■ Extracted records
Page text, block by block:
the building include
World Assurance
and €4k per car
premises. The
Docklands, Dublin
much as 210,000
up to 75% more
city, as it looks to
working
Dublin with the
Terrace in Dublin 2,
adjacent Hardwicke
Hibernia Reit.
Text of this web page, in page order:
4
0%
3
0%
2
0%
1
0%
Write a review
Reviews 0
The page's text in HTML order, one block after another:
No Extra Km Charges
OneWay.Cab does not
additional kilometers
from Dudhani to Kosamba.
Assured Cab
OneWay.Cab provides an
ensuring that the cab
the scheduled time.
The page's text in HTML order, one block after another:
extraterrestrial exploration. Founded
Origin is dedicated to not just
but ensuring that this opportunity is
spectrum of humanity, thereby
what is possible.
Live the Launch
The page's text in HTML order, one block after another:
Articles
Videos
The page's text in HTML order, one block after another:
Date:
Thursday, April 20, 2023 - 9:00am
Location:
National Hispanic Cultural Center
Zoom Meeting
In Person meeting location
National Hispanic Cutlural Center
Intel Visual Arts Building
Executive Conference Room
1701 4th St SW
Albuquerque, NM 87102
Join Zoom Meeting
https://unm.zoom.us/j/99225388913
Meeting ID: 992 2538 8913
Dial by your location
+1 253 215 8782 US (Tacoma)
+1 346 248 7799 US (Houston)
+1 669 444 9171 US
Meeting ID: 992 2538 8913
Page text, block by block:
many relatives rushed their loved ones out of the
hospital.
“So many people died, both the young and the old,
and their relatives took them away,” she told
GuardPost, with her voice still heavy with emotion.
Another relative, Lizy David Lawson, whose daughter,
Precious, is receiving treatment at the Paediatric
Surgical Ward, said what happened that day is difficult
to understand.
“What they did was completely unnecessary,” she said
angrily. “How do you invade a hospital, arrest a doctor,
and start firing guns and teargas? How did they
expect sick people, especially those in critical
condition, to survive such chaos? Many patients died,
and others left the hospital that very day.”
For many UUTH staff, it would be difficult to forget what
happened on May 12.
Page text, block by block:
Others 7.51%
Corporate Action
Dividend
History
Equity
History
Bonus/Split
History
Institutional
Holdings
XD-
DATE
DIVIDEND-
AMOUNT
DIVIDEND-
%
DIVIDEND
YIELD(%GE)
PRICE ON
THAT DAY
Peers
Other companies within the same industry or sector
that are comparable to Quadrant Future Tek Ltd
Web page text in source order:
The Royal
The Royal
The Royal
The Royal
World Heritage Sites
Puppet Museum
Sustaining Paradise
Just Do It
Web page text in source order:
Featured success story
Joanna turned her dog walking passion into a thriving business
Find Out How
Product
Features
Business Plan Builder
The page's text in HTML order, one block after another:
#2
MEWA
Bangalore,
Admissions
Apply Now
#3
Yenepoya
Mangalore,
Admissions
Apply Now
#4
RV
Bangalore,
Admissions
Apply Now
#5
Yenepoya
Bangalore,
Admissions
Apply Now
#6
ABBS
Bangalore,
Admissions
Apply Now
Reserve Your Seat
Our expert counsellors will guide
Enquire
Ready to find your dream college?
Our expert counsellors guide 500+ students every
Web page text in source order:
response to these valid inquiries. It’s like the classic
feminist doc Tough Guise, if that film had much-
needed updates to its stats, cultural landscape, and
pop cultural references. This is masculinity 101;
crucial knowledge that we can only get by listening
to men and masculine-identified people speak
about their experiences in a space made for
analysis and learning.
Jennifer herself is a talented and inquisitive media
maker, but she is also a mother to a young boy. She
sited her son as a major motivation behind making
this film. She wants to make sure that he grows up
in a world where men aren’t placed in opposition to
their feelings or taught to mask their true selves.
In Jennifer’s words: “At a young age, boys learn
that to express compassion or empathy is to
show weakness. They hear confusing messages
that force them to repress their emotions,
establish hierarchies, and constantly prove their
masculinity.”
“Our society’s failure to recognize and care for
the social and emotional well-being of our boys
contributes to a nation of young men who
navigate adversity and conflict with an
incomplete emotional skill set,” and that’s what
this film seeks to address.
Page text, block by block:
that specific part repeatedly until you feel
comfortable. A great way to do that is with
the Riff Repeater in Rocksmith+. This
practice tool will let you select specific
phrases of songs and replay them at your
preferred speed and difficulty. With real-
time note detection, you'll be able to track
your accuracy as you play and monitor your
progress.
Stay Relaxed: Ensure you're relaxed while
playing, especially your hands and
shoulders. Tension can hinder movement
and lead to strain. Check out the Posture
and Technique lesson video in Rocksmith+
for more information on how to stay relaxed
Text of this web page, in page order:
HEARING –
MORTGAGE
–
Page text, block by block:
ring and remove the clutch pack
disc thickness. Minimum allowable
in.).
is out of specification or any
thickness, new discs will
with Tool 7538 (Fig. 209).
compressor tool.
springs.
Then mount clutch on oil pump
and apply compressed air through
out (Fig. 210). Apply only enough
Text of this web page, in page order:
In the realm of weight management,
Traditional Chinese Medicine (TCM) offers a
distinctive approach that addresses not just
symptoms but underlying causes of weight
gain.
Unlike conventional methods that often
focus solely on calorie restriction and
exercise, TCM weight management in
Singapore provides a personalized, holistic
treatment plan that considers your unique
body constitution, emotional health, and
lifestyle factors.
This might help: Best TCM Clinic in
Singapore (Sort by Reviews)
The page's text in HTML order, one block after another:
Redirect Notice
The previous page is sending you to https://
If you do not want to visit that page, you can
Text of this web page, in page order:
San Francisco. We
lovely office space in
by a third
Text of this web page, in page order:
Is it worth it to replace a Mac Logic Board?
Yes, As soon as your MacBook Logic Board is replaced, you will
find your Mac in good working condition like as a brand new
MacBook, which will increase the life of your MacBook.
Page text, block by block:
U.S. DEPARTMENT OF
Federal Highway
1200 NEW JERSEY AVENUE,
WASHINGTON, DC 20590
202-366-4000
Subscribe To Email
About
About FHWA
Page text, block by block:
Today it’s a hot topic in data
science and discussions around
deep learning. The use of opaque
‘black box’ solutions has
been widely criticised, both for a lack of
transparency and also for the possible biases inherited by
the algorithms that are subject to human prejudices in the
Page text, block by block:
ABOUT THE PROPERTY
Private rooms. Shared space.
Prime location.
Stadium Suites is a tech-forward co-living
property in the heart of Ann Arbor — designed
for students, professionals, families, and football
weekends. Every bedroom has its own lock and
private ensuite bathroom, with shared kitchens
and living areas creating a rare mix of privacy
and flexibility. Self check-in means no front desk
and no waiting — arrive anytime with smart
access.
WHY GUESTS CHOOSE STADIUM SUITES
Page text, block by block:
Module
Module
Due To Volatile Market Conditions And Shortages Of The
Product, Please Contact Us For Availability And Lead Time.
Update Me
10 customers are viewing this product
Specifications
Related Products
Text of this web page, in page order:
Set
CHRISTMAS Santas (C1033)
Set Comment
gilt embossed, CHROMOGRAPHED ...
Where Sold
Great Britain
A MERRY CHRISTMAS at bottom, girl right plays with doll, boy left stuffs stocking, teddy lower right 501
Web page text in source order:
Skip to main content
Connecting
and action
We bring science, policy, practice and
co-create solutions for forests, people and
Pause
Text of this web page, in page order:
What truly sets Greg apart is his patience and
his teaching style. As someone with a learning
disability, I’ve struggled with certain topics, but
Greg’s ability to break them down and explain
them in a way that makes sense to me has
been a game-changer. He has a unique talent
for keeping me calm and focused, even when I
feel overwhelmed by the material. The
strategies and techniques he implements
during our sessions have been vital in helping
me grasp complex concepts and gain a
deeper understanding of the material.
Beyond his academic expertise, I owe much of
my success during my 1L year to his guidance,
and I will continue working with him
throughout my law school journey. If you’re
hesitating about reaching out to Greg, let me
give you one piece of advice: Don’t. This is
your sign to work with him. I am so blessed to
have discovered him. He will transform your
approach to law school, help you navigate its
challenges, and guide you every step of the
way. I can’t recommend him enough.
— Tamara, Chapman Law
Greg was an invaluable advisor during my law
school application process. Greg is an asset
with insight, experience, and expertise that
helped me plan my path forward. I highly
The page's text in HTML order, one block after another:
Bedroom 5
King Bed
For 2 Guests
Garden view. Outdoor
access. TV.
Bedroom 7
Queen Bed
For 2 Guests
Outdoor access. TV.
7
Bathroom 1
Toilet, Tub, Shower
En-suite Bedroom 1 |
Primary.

■ Task description
Could you set down, exactly as written, the lines above between the one holding "OneWay.Cab provides an" and the one holding "8782 US (Tacoma)", inclusive, and nothing more?

■ Result for this exercise
OneWay.Cab provides an
ensuring that the cab
the scheduled time.
The page's text in HTML order, one block after another:
extraterrestrial exploration. Founded
Origin is dedicated to not just
but ensuring that this opportunity is
spectrum of humanity, thereby
what is possible.
Live the Launch
The page's text in HTML order, one block after another:
Articles
Videos
The page's text in HTML order, one block after another:
Date:
Thursday, April 20, 2023 - 9:00am
Location:
National Hispanic Cultural Center
Zoom Meeting
In Person meeting location
National Hispanic Cutlural Center
Intel Visual Arts Building
Executive Conference Room
1701 4th St SW
Albuquerque, NM 87102
Join Zoom Meeting
https://unm.zoom.us/j/99225388913
Meeting ID: 992 2538 8913
Dial by your location
+1 253 215 8782 US (Tacoma)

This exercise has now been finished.